Proposed Transport Network in London Puts Historic Buildings at Risk | The Victorian Society has voiced concerns over plans for the projected route of the Crossrail 2 train network, which it says puts some of London’s historic buildings at risk of demolition. The planned route, which will run through central London from Wimbledon in the south to Hertfordshire in the north, will put the future of more than a dozen listed structures into question. Crossrail 1, which is currently under construction, has attracted much criticism for requiring the demolition of landmarks including Soho’s Astoria theatre. In further news for London’s largely 19th-century sprawl, architect Terry Farrell has criticised his peer Renzo Piano’s scheme for a new skyscraper in Paddington as insufficiently ‘thoughtful’. Some claim, coming from the man responsible for Vauxhall’s SIS building, and behind the controversial ‘masterplan’ for the redevelopment of the Earl’s Court area.
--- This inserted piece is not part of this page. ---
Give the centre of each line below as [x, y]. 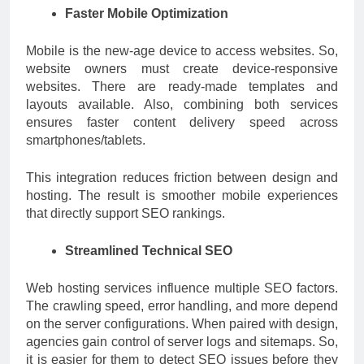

Vincent Fremont Appointed Artnews CEO | Following Izabela Depczyk’s resignation last year, Warhol Foundation co-founder and sales agent Vincent Fremont has been appointed CEO of Artnews Ltd, the company that publishes ARTnews. Fremont joins the company at an intriguing juncture. Last autumn, Artnews SA and BMP Holdings announced a merger, in the process becoming one of the world’s largest art publishers.

Lego U-Turns on Ai Weiwei Bulk Order | When Danish toymaker Lego refused to grant Ai Weiwei a bulk order of its iconic bricks for an art project, it inspired global protest and a gargantuan social media storm. Now, the company has relented by dropping restrictions on bulk orders it feels will be used ‘for political purposes’, provided the recipient makes clear that Lego does not endorse their project. Whether or not the U-turn has come too late to make up for the bad PR the ban precipitated, we will just have to see.